Produces /tmp/scene.glb (point cloud) and /tmp/colmap_out/{cameras,images,points3D}.bin. The COLMAP model round-trips through pycolmap / read_write_model.py.

C API

#include "da_capi.h"

da_ctx* ctx = da_capi_load("model.gguf", /*n_threads*/ 4);

/* glTF-2.0 binary point cloud. Returns 0 ok, -1 error. */
int rc1 = da_capi_export_glb(ctx, "photo.png", "/tmp/scene.glb");

/* COLMAP model. binary != 0 => .bin (default), 0 => .txt. Returns 0 ok, -1 error. */
int rc2 = da_capi_export_colmap(ctx, "photo.png", "/tmp/colmap_out", /*binary*/ 1);

if (rc1 != 0 || rc2 != 0) fprintf(stderr, "%s\n", da_capi_last_error(ctx));
da_capi_free(ctx);

da_capi_abi_version() returns 2 (the export wrappers were added in this version).

File formats

glTF-2.0 binary (.glb)

12-byte header + JSON chunk (padded with 0x20) + BIN chunk (padded with 0x00), every bufferView 4-byte aligned. Accessors: POSITION as VEC3 float, COLOR_0 as normalized unsigned-byte VEC4 (alpha 255). The point cloud is aligned to the first camera in glTF coordinates and centered on the per-axis median of the points. Optional camera frustums are emitted as a LINES primitive.

COLMAP (little-endian .bin)

  • cameras.bin: uint64 num; per camera int32 id, int32 model_id(=1 PINHOLE), uint64 width, uint64 height, then 4×float64 params [fx,fy,cx,cy]. Intrinsics are rescaled to the original image size (fx,cx *= orig_w/W, fy,cy *= orig_h/H); width/height are the original size.
  • images.bin: uint64 num; per image int32 id, 4×float64 qvec(qw,qx,qy,qz), 3×float64 tvec, int32 camera_id, NUL-terminated name, uint64 num_pts2D, then per 2D point float64 x, float64 y, int64 point3D_id. qvec = rotmat2qvec(R = ext[:3,:3]), tvec = ext[:3,3].
  • points3D.bin: uint64 num; per point uint64 id, 3×float64 xyz, 3×uint8 rgb, float64 error(=0), uint64 track_len, then per track elem int32 image_id, int32 point2D_idx.
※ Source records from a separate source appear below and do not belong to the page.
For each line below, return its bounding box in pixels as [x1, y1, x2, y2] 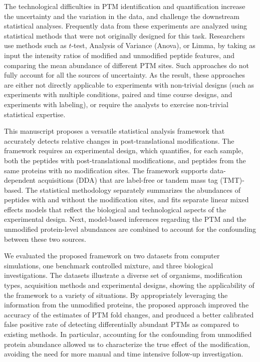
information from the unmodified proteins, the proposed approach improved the [4, 299, 249, 310]
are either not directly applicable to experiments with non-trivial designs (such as [4, 79, 254, 90]
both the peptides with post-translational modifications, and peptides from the [4, 155, 246, 165]
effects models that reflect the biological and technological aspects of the [4, 204, 226, 214]
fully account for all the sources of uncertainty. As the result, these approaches [4, 70, 245, 80]
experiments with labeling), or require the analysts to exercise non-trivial [4, 99, 228, 109]
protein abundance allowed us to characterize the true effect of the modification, [4, 338, 250, 349]
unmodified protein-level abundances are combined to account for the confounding [4, 224, 256, 234]
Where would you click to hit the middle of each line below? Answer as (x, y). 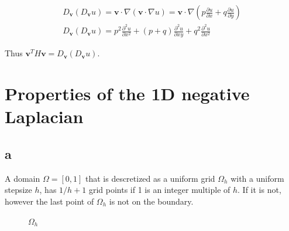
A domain (23, 178)
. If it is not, (259, 190)
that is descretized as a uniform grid (150, 178)
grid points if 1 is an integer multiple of (159, 190)
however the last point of (49, 201)
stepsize (18, 190)
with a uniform (257, 178)
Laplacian (44, 116)
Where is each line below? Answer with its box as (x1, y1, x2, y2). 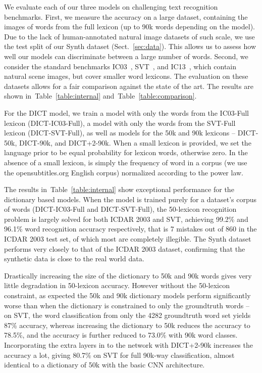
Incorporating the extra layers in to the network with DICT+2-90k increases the (4, 340, 253, 350)
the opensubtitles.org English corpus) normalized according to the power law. (4, 167, 243, 177)
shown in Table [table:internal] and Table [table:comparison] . (4, 90, 197, 101)
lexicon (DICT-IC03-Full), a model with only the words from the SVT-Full (4, 117, 236, 128)
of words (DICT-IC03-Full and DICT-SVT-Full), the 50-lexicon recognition (4, 204, 237, 214)
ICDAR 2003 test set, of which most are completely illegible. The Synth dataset (4, 234, 251, 244)
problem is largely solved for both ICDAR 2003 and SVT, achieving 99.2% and (4, 213, 248, 224)
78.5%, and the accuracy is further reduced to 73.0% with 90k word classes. (4, 330, 238, 340)
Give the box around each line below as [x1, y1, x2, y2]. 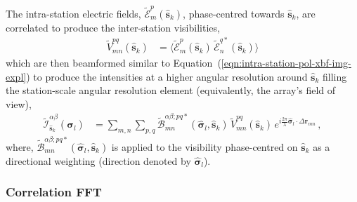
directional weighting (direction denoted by [6, 153, 191, 168]
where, [6, 139, 34, 154]
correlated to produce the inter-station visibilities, [6, 20, 220, 34]
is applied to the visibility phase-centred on [111, 139, 298, 154]
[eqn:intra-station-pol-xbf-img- [221, 55, 351, 70]
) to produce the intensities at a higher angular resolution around [26, 69, 308, 83]
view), [6, 96, 32, 111]
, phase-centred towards [183, 6, 285, 20]
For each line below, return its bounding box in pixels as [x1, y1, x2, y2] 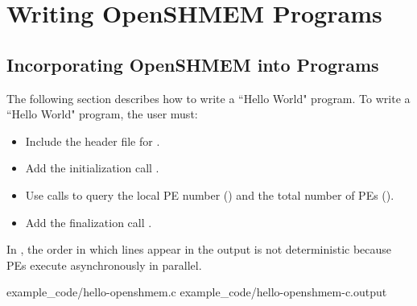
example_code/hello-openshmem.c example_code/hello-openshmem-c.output [6, 283, 387, 300]
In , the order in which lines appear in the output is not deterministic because [6, 241, 392, 258]
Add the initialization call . [25, 159, 159, 176]
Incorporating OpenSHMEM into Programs [6, 52, 379, 76]
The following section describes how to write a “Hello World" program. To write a [6, 89, 411, 106]
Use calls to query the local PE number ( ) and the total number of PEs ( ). [25, 186, 394, 203]
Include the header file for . [25, 132, 160, 149]
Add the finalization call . [25, 213, 152, 230]
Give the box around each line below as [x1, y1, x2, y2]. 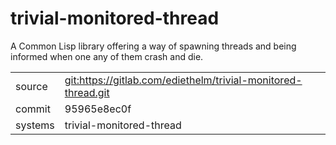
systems [15, 118, 55, 132]
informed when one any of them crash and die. [10, 50, 204, 62]
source [15, 79, 48, 93]
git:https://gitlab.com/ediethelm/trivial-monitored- [64, 73, 303, 87]
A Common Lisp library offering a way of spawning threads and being [10, 40, 297, 52]
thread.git [64, 85, 110, 99]
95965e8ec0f [64, 102, 132, 116]
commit [15, 102, 51, 116]
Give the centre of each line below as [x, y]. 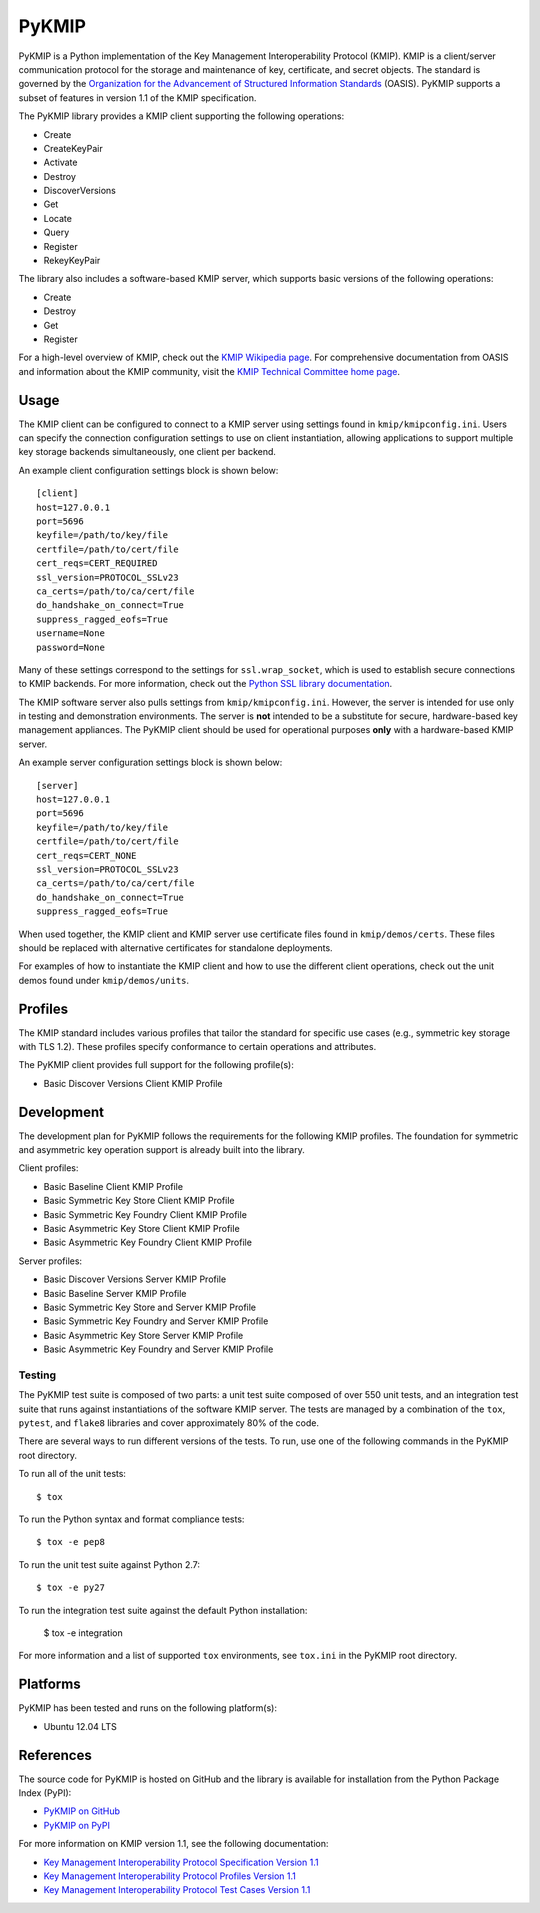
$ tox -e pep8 [70, 1542]
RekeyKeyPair [72, 261]
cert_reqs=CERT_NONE [86, 855]
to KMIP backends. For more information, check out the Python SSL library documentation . [205, 684]
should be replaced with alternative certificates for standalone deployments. [176, 947]
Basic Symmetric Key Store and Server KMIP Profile [150, 1307]
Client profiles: [48, 1168]
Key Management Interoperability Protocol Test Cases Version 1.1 [177, 1890]

Point3D ids are 1..num_points in back-projection order.

The .txt variants follow read_write_model.py's write_*_text layout.

Parity

The exporter geometry + byte encoding are verified against a faithful numpy re-implementation of the reference math (the reference modules are not imported at test time):

  • scripts/parity_glb.py — builds expected aligned points/colors, runs the glb_parity_dump harness, parses the .glb POSITION+COLOR_0 accessors, asserts sorted point/color sets match (max|d| < 1e-4, colors exact).
  • scripts/parity_colmap.py — replicates colmap.py's field math (intrinsic rescale, rotmat2qvec), runs the colmap_parity_dump harness, reads the .bin with read_write_model.py, asserts cameras / image qvec+tvec / points3D xyz+rgb match. Cross-checks with pycolmap if importable.

Both currently report PASS. The model itself is independently parity-verified (engine e2e corr = 1.0); these gates cover only exporter geometry + encoding.